“No—’tis a man,” exclaimed Roger, in some agitation. “At least it is something like a man. Is not this like an arm, with a hand at the end of it?—a little dried, shrunk, ugly arm. ’Tis not stiff, neither. Look! It can’t be Uncle Stephen, sure—or Nan!”

“No, no: it is a mummy—a human body which has been buried for hundreds and thousands of years.”

Roger had never heard of a mummy; and there was no great wonder in that, when even Oliver did not rightly know the meaning of the word. All animal bodies (and not only human bodies) which remain dry, by any means, instead of putrefying, are called mummies.

“What do you mean by hundreds and thousands of years?” said Roger. “Look here, how the arm bends, and the wrist! I believe I could make its fingers close on mine,” he continued, stepping back—evidently afraid of the remains which lay before him. “If I was sure now, that it was not Stephen or Nan ... But the peat water does wonders, they say, with whatever lies in it.”

“So it does. It preserves bodies, as I told you. I will show you in a minute that it is nobody you have ever known.”

And Oliver took from Roger’s hand the slip of wood with which he had been working, and began to clear out more soil about the figure.

“Don’t, don’t now!” exclaimed Roger. “Don’t uncover the face! If you do, I will go away.”

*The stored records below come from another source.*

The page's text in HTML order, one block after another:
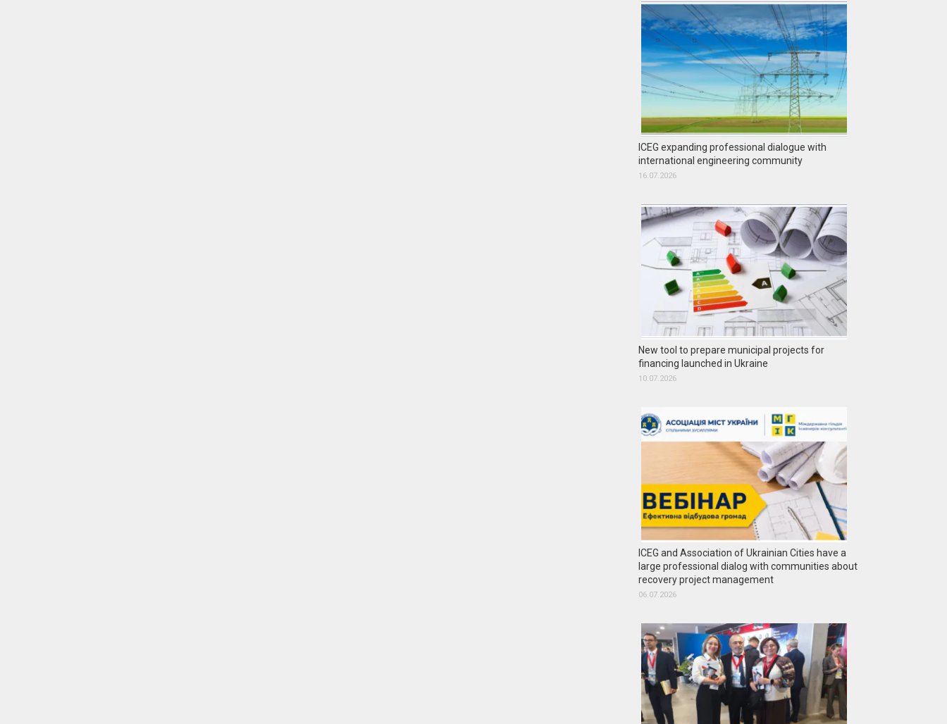
ICEG expanding professional dialogue with
international engineering community
16.07.2026
New tool to prepare municipal projects for
financing launched in Ukraine
10.07.2026
ICEG and Association of Ukrainian Cities have a
large professional dialog with communities about
recovery project management
06.07.2026
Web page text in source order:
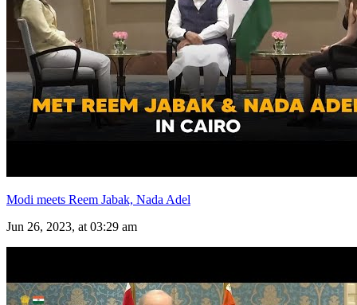
Modi meets Reem Jabak, Nada Adel
Jun 26, 2023, at 03:29 am
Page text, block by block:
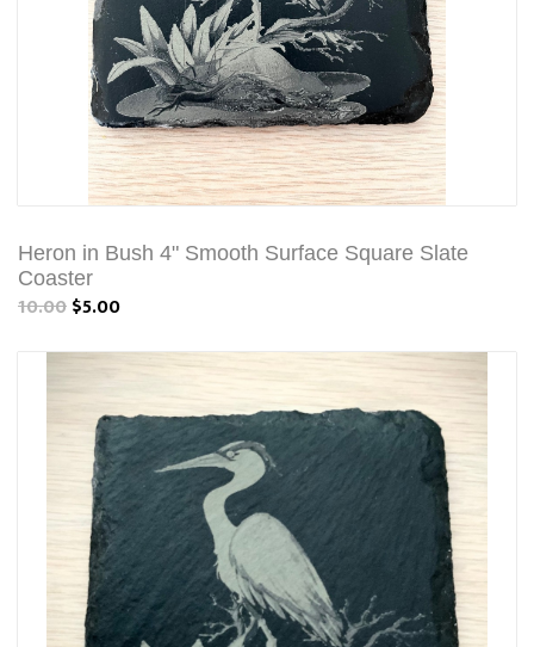
Heron in Bush 4" Smooth Surface Square Slate
Coaster
10.00$5.00
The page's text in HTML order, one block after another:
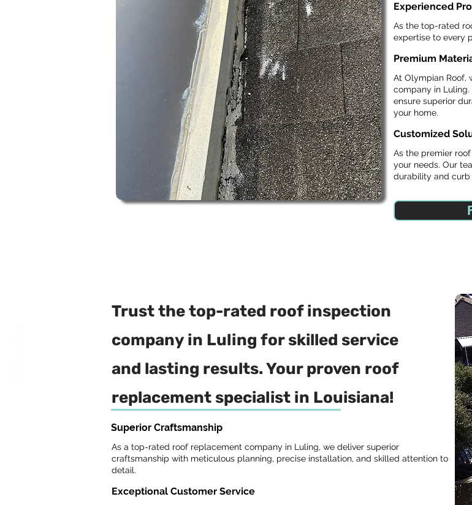
Experienced
As the top-rated
expertise to every
Premium
At Olympian Roof,
company in
ensure superior
your home.
Customized
As the premier
your needs. Our
durability and curb
Trust the top-rated roof inspection
company in Luling for skilled service
and lasting results. Your proven roof
replacement specialist in Louisiana!
Superior Craftsmanship
As a top-rated roof replacement company in Luling, we deliver superior
craftsmanship with meticulous planning, precise installation, and skilled attention to
detail.
Exceptional Customer Service
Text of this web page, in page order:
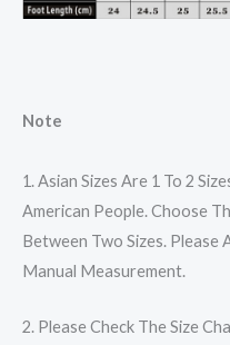
Note
1. Asian Sizes Are 1 To 2
American People. Choose
Between Two Sizes. Please
Manual Measurement.
2. Please Check The Size
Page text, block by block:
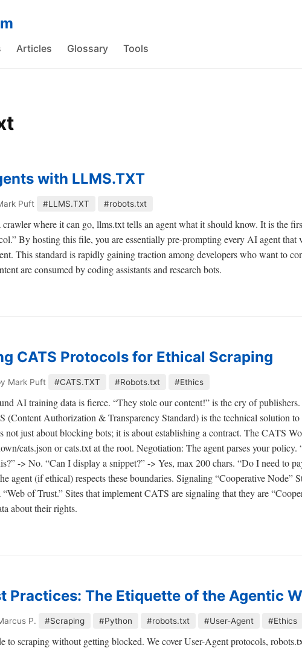
Articles Glossary Tools
with LLMS.TXT
Puft #LLMS.TXT #robots.txt
where it can go, llms.txt tells an agent what it should know. It is the
By hosting this file, you are essentially pre-prompting every AI agent that
This standard is rapidly gaining traction among developers who want to
are consumed by coding assistants and research bots.
CATS Protocols for Ethical Scraping
Mark Puft #CATS.TXT #Robots.txt #Ethics
AI training data is fierce. “They stole our content!” is the cry of
(Content Authorization & Transparency Standard) is the technical solution
not just about blocking bots; it is about establishing a contract. The CATS
cats.json or cats.txt at the root. Negotiation: The agent parses your policy.
-> No. “Can I display a snippet?” -> Yes, max 200 chars. “Do I need to
agent (if ethical) respects these boundaries. Signaling “Cooperative Node”
of Trust.” Sites that implement CATS are signaling that they are
about their rights.
Practices: The Etiquette of the Agentic
P. #Scraping #Python #robots.txt #User-Agent #Ethics
to scraping without getting blocked. We cover User-Agent protocols,
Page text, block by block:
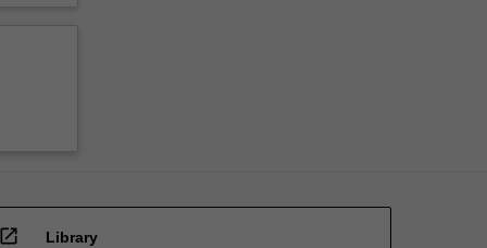
open_in_new Library
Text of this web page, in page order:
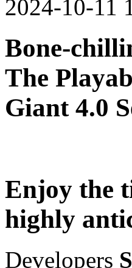
2024-10-11
Bone-
The
Giant 4.0
Enjoy the
highly
Developers
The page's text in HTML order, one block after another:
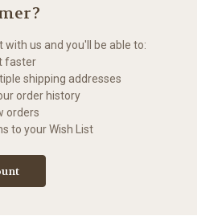
with us and you'll be able to:
faster
shipping addresses
order history
orders
to your Wish List
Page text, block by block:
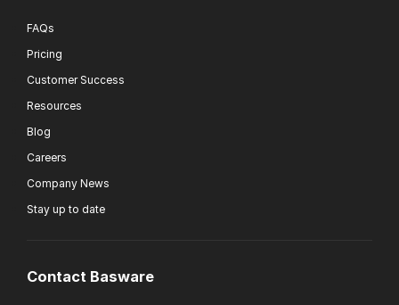
FAQs
Pricing
Customer Success
Resources
Blog
Careers
Company News
Stay up to date
Contact Basware
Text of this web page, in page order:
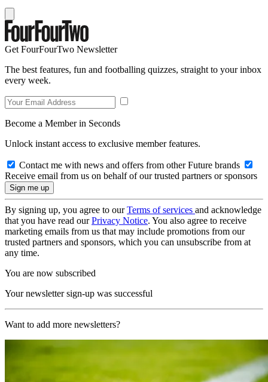
Get FourFourTwo Newsletter
The best features, fun and footballing quizzes, straight to your inbox
every week.
Become a Member in Seconds
Unlock instant access to exclusive member features.
Contact me with news and offers from other Future brands
Receive email from us on behalf of our trusted partners or sponsors
By signing up, you agree to ourTerms of services and acknowledge
that you have read ourPrivacy Notice. You also agree to receive
marketing emails from us that may include promotions from our
trusted partners and sponsors, which you can unsubscribe from at
any time.
You are now subscribed
Your newsletter sign-up was successful
Want to add more newsletters?
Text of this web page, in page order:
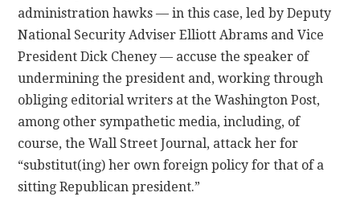
administration hawks — in this case, led by Deputy
National Security Adviser Elliott Abrams and Vice
President Dick Cheney — accuse the speaker of
undermining the president and, working through
obliging editorial writers at the Washington Post,
among other sympathetic media, including, of
course, the Wall Street Journal, attack her for
“substitut(ing) her own foreign policy for that of a
sitting Republican president.”
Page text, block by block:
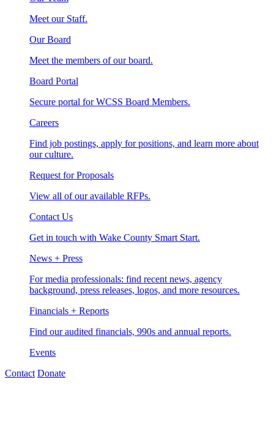
Meet our Staff.
Our Board
Meet the members of our board.
Board Portal
Secure portal for WCSS Board Members.
Careers
Find job postings, apply for positions, and learn more about
our culture.
Request for Proposals
View all of our available RFPs.
Contact Us
Get in touch with Wake County Smart Start.
News + Press
For media professionals: find recent news, agency
background, press releases, logos, and more resources.
Financials + Reports
Find our audited financials, 990s and annual reports.
Events
Contact Donate
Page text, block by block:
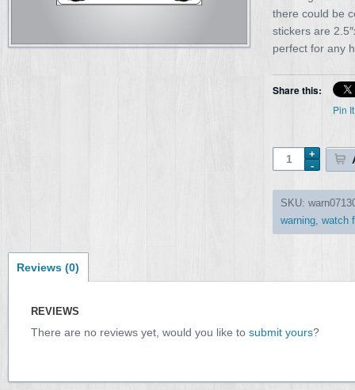
there could be
stickers are
perfect for any
Share this:
Pin It
SKU:
warning, watch
Reviews (0)
REVIEWS
There are no reviews yet, would you like to submit yours?
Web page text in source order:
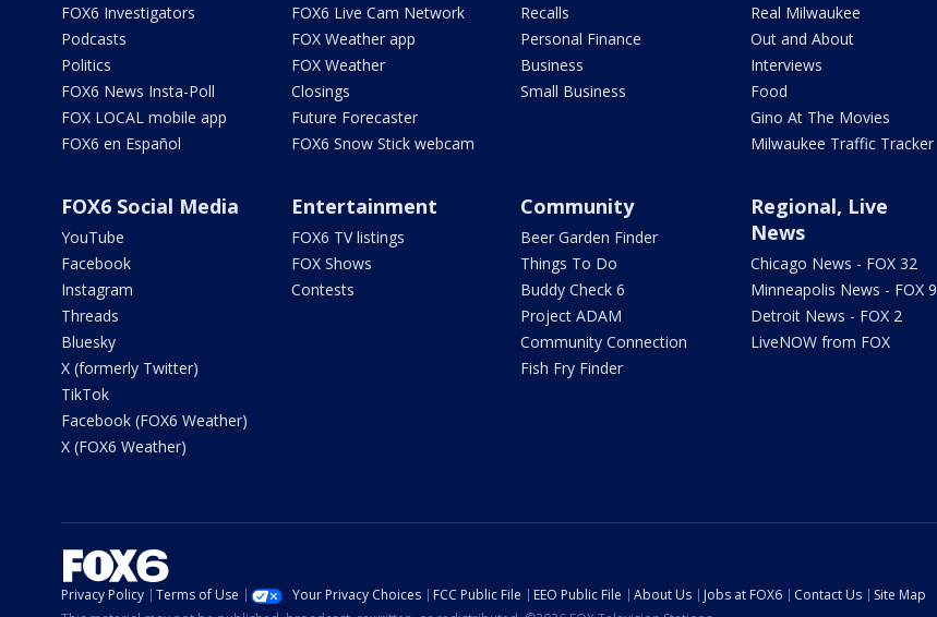
FOX6 Investigators
Podcasts
Politics
FOX6 News Insta-Poll
FOX LOCAL mobile app
FOX6 en Español
FOX6 Live Cam Network
FOX Weather app
FOX Weather
Closings
Future Forecaster
FOX6 Snow Stick webcam
Recalls
Personal Finance
Business
Small Business
Real Milwaukee
Out and About
Interviews
Food
Gino At The Movies
Milwaukee Traffic Tracker
FOX6 Social Media
YouTube
Facebook
Instagram
Threads
Bluesky
X (formerly Twitter)
TikTok
Facebook (FOX6 Weather)
X (FOX6 Weather)
Entertainment
FOX6 TV listings
FOX Shows
Contests
Community
Beer Garden Finder
Things To Do
Buddy Check 6
Project ADAM
Community Connection
Fish Fry Finder
Regional, Live
News
Chicago News - FOX 32
Minneapolis News - FOX 9
Detroit News - FOX 2
LiveNOW from FOX
Privacy Policy Terms of Use Your Privacy Choices FCC Public File EEO Public File About Us Jobs at FOX6 Contact Us
Site Map
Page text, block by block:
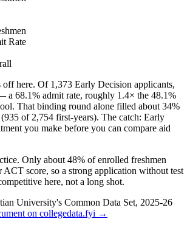
Rate
off here. Of 1,373 Early Decision applicants,
a 68.1% admit rate, roughly 1.4× the 48.1%
That binding round alone filled about 34%
of 2,754 first-years). The catch: Early
you make before you can compare aid
Only about 48% of enrolled freshmen
ACT score, so a strong application without test
here, not a long shot.
University's Common Data Set, 2025-26
on collegedata.fyi →
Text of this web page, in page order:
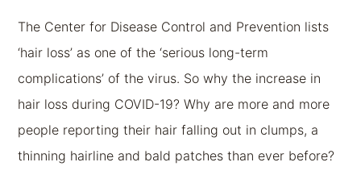
The Center for Disease Control and Prevention lists
‘hair loss’ as one of the ‘serious long-term
complications’ of the virus. So why the increase in
hair loss during COVID-19? Why are more and more
people reporting their hair falling out in clumps, a
thinning hairline and bald patches than ever before?
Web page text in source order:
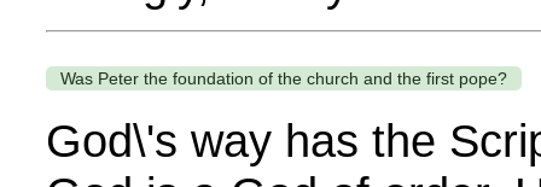
Was Peter the foundation of the church and the first pope?
God\'s way has the
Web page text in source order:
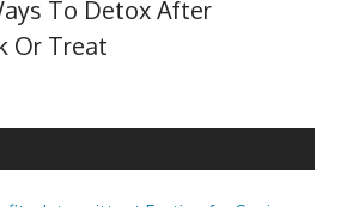
To Detox After
Or Treat
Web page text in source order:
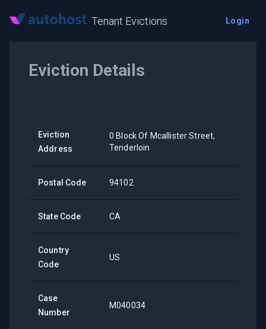
Tenant Evictions Login
Eviction Details
Eviction
Address
0 Block Of Mcallister Street,
Tenderloin
Postal Code 94102
State Code CA
Country
Code
US
Case
Number
M040034
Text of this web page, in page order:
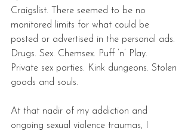
Craigslist. There seemed to be no
monitored limits for what could be
posted or advertised in the personal ads.
Drugs. Sex. Chemsex. Puff ’n’ Play.
Private sex parties. Kink dungeons. Stolen
goods and souls.
At that nadir of my addiction and
ongoing sexual violence traumas, I

“Go, then,” replied Oliver. It appeared as if the bold boy and the timid one had changed characters. The reason was that Roger had some very disagreeable thoughts connected with Stephen and Nan Redfurn. He never forgot, when their images were before him, that they had died in the midst of angry and contemptuous feelings between them and him. Oliver, on the other hand, was religious. Though, in easy times, more afraid than he ought to have been of dishonest and violent persons, he had yet enough trust in God to support his spirits and his hope in trial, as we have seen: and about death and the grave, and the other world, where he believed the dead went to meet their Maker and Father, he had no fear at all. Nothing that Roger now said, therefore, made him desist, till he had uncovered half the dried body.

“Look here!” said he—for Roger had not gone away as he had threatened—“come closer and look, or you will see nothing in the dusk. Did either Stephen or Nan wear their hair this way? And is this dress anything like Ailwin’s cloak? Look at the long black hair hanging all round the little flat brown face. And the dress: it is the skin of some beast, with the hair left on—a rough-edged skin, fastened with a bit of something like coal on the left shoulder. I dare say it was once a wooden skewer. I wonder how long ago this body was alive. I wonder what sort of a country this was to live in, at that day.”

Roger’s fear having now departed, his more habitual feelings again prevailed.